What you are asked to do: Would you transcribe the listing exactly as it stands, minus any images?
Raw data: Begin
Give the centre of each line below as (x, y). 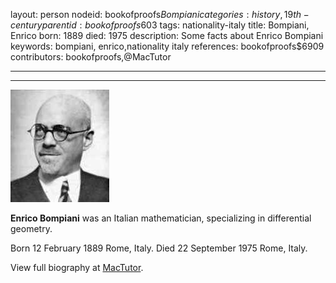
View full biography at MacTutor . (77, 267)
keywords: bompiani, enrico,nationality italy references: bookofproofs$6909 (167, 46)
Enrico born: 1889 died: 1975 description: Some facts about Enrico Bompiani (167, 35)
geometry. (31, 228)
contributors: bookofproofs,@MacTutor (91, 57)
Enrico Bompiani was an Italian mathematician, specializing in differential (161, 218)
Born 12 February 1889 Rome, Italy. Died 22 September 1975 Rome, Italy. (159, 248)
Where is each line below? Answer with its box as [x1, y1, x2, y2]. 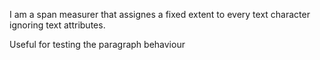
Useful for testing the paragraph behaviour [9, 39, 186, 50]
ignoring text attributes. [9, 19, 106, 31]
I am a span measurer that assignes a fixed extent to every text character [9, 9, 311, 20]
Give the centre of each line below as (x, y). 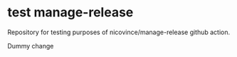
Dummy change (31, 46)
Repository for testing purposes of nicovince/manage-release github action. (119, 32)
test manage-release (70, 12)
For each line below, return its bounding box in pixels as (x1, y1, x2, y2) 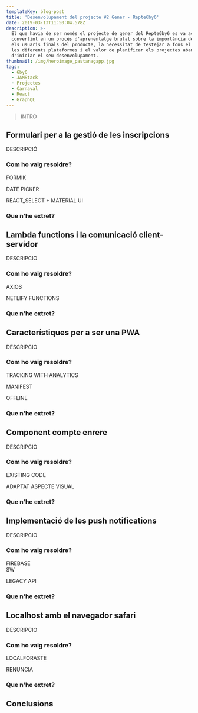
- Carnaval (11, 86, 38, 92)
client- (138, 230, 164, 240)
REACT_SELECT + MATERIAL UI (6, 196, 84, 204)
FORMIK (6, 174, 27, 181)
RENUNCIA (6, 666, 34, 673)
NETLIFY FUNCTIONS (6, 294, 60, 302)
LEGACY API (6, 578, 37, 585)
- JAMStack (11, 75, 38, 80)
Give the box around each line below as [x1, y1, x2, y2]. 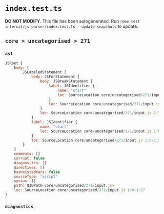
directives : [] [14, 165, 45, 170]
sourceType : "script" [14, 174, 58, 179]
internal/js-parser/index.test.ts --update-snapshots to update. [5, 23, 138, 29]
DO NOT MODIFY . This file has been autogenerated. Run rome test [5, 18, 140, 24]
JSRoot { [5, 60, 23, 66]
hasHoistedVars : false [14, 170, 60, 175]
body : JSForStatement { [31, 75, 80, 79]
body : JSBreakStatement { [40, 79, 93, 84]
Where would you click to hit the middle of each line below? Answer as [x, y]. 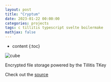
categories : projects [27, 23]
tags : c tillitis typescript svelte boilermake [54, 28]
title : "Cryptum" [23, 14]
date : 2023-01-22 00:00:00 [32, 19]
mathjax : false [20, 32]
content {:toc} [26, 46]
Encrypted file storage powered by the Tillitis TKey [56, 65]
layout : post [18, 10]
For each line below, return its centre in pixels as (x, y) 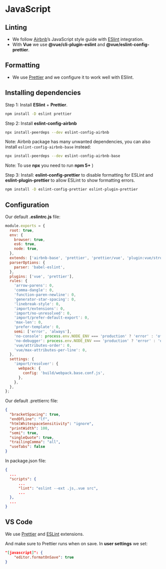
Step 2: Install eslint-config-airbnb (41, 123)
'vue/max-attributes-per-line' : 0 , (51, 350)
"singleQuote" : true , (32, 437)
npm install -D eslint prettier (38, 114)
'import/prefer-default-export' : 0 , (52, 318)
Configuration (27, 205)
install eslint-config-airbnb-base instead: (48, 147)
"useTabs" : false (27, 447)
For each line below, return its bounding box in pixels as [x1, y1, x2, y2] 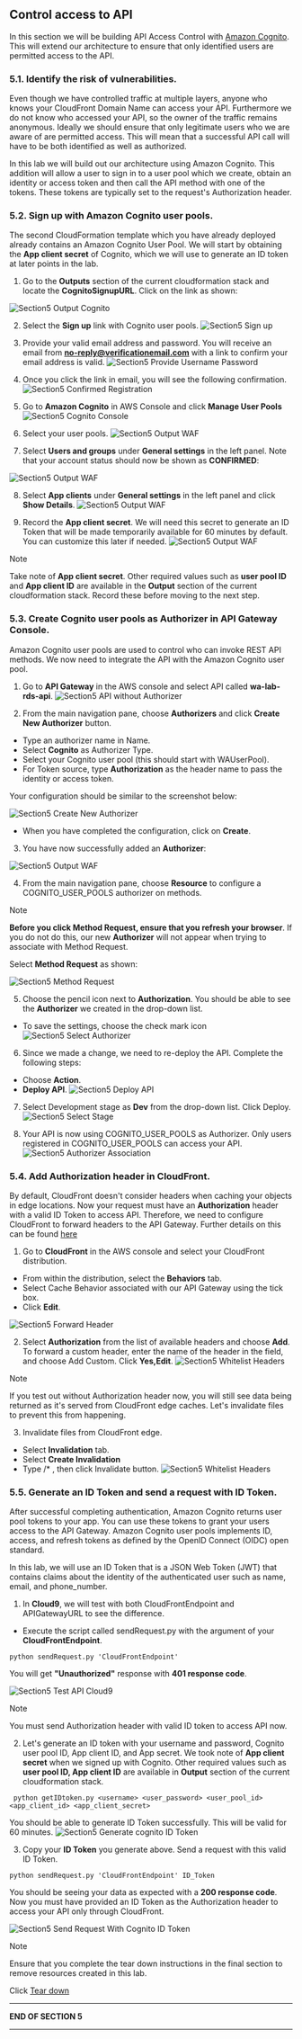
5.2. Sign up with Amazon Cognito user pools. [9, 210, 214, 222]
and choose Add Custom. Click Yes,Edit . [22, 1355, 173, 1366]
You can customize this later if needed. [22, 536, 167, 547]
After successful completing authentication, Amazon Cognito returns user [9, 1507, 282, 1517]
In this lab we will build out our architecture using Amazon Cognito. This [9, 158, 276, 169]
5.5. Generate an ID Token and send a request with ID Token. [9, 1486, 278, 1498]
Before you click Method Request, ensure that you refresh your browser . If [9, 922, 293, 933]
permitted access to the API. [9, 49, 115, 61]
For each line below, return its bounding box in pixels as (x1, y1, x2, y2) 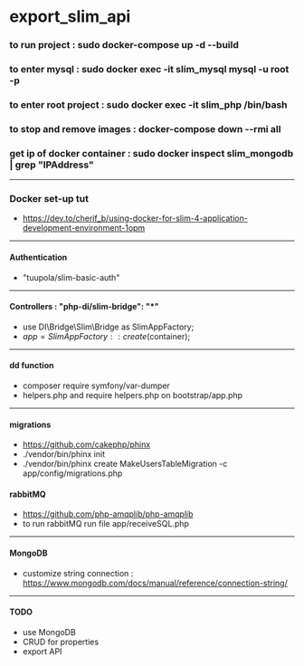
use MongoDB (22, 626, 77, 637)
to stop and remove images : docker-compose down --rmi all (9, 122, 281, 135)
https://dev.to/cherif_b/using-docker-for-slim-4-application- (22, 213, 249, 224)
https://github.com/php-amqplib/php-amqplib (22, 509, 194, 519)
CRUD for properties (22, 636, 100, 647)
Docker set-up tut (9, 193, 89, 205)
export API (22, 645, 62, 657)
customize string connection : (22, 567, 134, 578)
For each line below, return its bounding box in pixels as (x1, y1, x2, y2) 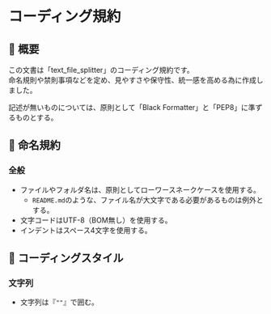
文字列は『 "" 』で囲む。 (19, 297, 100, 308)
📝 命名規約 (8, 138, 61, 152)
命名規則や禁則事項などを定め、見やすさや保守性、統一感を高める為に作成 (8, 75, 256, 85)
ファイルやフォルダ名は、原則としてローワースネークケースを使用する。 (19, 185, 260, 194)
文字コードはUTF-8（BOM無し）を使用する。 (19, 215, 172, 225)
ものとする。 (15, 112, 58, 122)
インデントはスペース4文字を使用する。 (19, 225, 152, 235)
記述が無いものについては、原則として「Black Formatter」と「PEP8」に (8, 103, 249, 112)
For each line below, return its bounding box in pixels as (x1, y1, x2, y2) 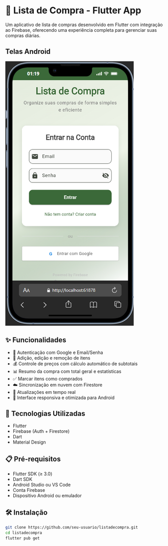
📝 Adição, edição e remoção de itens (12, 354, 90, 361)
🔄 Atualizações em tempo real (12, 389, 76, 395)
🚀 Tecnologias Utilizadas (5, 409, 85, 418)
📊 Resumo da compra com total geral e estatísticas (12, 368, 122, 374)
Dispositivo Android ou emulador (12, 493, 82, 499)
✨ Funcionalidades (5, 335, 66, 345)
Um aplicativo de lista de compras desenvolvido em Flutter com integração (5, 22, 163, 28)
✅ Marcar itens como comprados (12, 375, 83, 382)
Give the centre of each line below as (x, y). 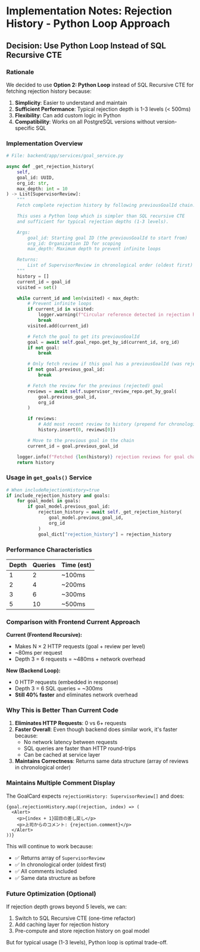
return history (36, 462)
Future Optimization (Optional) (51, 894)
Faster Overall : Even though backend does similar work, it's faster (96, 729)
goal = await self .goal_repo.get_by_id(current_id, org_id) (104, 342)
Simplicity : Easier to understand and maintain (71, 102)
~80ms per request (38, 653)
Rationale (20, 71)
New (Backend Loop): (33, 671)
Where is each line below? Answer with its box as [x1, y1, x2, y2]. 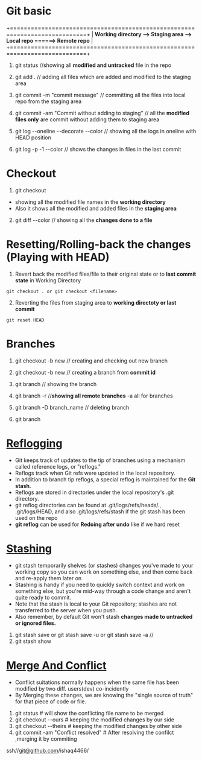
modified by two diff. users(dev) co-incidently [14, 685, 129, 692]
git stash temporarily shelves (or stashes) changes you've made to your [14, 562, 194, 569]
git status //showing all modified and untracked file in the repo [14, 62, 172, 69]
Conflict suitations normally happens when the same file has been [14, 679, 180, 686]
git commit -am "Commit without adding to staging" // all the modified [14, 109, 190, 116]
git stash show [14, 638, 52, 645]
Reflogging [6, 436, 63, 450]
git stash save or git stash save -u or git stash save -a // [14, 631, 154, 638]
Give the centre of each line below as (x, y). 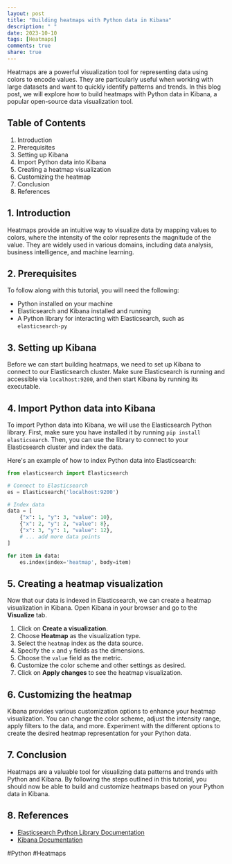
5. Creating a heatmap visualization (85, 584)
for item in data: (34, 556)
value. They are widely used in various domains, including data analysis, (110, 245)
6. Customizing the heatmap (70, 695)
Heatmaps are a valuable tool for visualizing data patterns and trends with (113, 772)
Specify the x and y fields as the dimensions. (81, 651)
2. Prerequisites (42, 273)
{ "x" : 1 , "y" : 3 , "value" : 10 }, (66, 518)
Raw data: End
Answer to the exercise:
Give the centre of each line below as (x, y). 
View full biography at MacTutor . (77, 267)
keywords: bompiani, enrico,nationality italy references: bookofproofs$6909 (167, 46)
Enrico born: 1889 died: 1975 description: Some facts about Enrico Bompiani (167, 35)
geometry. (31, 228)
contributors: bookofproofs,@MacTutor (91, 57)
Enrico Bompiani was an Italian mathematician, specializing in differential (161, 218)
Born 12 February 1889 Rome, Italy. Died 22 September 1975 Rome, Italy. (159, 248)
Where is each line below? Answer with its box as [x1, y1, x2, y2]. 
Useful for testing the paragraph behaviour [9, 39, 186, 50]
ignoring text attributes. [9, 19, 106, 31]
I am a span measurer that assignes a fixed extent to every text character [9, 9, 311, 20]
Give the centre of each line below as (x, y). 
Dummy change (31, 46)
Repository for testing purposes of nicovince/manage-release github action. (119, 32)
test manage-release (70, 12)
For each line below, return its bounding box in pixels as (x1, y1, x2, y2) 
- Carnaval (11, 86, 38, 92)
client- (138, 230, 164, 240)
REACT_SELECT + MATERIAL UI (6, 196, 84, 204)
FORMIK (6, 174, 27, 181)
RENUNCIA (6, 666, 34, 673)
NETLIFY FUNCTIONS (6, 294, 60, 302)
LEGACY API (6, 578, 37, 585)
- JAMStack (11, 75, 38, 80)
Give the box around each line below as [x1, y1, x2, y2]. 
directives : [] [14, 165, 45, 170]
sourceType : "script" [14, 174, 58, 179]
internal/js-parser/index.test.ts --update-snapshots to update. [5, 23, 138, 29]
DO NOT MODIFY . This file has been autogenerated. Run rome test [5, 18, 140, 24]
JSRoot { [5, 60, 23, 66]
hasHoistedVars : false [14, 170, 60, 175]
body : JSForStatement { [31, 75, 80, 79]
body : JSBreakStatement { [40, 79, 93, 84]
Where would you click to hit the middle of each line below? Answer as [x, y]. 
categories : projects [27, 23]
tags : c tillitis typescript svelte boilermake [54, 28]
title : "Cryptum" [23, 14]
date : 2023-01-22 00:00:00 [32, 19]
mathjax : false [20, 32]
content {:toc} [26, 46]
Encrypted file storage powered by the Tillitis TKey [56, 65]
layout : post [18, 10]
For each line below, return its centre in pixels as (x, y) 
Step 2: Install eslint-config-airbnb (41, 123)
'vue/max-attributes-per-line' : 0 , (51, 350)
"singleQuote" : true , (32, 437)
npm install -D eslint prettier (38, 114)
'import/prefer-default-export' : 0 , (52, 318)
Configuration (27, 205)
install eslint-config-airbnb-base instead: (48, 147)
"useTabs" : false (27, 447)
For each line below, return its bounding box in pixels as [x1, y1, x2, y2] 
5.2. Sign up with Amazon Cognito user pools. [9, 210, 214, 222]
and choose Add Custom. Click Yes,Edit . [22, 1355, 173, 1366]
You can customize this later if needed. [22, 536, 167, 547]
After successful completing authentication, Amazon Cognito returns user [9, 1507, 282, 1517]
In this lab we will build out our architecture using Amazon Cognito. This [9, 158, 276, 169]
5.5. Generate an ID Token and send a request with ID Token. [9, 1486, 278, 1498]
Before you click Method Request, ensure that you refresh your browser . If [9, 922, 293, 933]
permitted access to the API. [9, 49, 115, 61]
For each line below, return its bounding box in pixels as (x1, y1, x2, y2) 
use MongoDB (22, 626, 77, 637)
to stop and remove images : docker-compose down --rmi all (9, 122, 281, 135)
https://dev.to/cherif_b/using-docker-for-slim-4-application- (22, 213, 249, 224)
https://github.com/php-amqplib/php-amqplib (22, 509, 194, 519)
CRUD for properties (22, 636, 100, 647)
Docker set-up tut (9, 193, 89, 205)
export API (22, 645, 62, 657)
customize string connection : (22, 567, 134, 578)
For each line below, return its bounding box in pixels as (x1, y1, x2, y2) 
文字列は『 "" 』で囲む。 (19, 297, 100, 308)
📝 命名規約 (8, 138, 61, 152)
命名規則や禁則事項などを定め、見やすさや保守性、統一感を高める為に作成 (8, 75, 256, 85)
ファイルやフォルダ名は、原則としてローワースネークケースを使用する。 (19, 185, 260, 194)
文字コードはUTF-8（BOM無し）を使用する。 (19, 215, 172, 225)
ものとする。 (15, 112, 58, 122)
インデントはスペース4文字を使用する。 (19, 225, 152, 235)
記述が無いものについては、原則として「Black Formatter」と「PEP8」に (8, 103, 249, 112)
For each line below, return its bounding box in pixels as (x1, y1, x2, y2) 
📝 Adição, edição e remoção de itens (12, 354, 90, 361)
🔄 Atualizações em tempo real (12, 389, 76, 395)
🚀 Tecnologias Utilizadas (5, 409, 85, 418)
📊 Resumo da compra com total geral e estatísticas (12, 368, 122, 374)
Dispositivo Android ou emulador (12, 493, 82, 499)
✨ Funcionalidades (5, 335, 66, 345)
Um aplicativo de lista de compras desenvolvido em Flutter com integração (5, 22, 163, 28)
✅ Marcar itens como comprados (12, 375, 83, 382)
Give the centre of each line below as (x, y). 
return history (36, 462)
Future Optimization (Optional) (51, 894)
Faster Overall : Even though backend does similar work, it's faster (96, 729)
goal = await self .goal_repo.get_by_id(current_id, org_id) (104, 342)
Simplicity : Easier to understand and maintain (71, 102)
~80ms per request (38, 653)
Rationale (20, 71)
New (Backend Loop): (33, 671)
Where is each line below? Answer with its box as [x1, y1, x2, y2]. 
modified by two diff. users(dev) co-incidently [14, 685, 129, 692]
git stash temporarily shelves (or stashes) changes you've made to your [14, 562, 194, 569]
git status //showing all modified and untracked file in the repo [14, 62, 172, 69]
Conflict suitations normally happens when the same file has been [14, 679, 180, 686]
git commit -am "Commit without adding to staging" // all the modified [14, 109, 190, 116]
git stash show [14, 638, 52, 645]
Reflogging [6, 436, 63, 450]
git stash save or git stash save -u or git stash save -a // [14, 631, 154, 638]
Give the centre of each line below as (x, y). 
5. Creating a heatmap visualization (85, 584)
for item in data: (34, 556)
value. They are widely used in various domains, including data analysis, (110, 245)
6. Customizing the heatmap (70, 695)
Heatmaps are a valuable tool for visualizing data patterns and trends with (113, 772)
Specify the x and y fields as the dimensions. (81, 651)
2. Prerequisites (42, 273)
{ "x" : 1 , "y" : 3 , "value" : 10 }, (66, 518)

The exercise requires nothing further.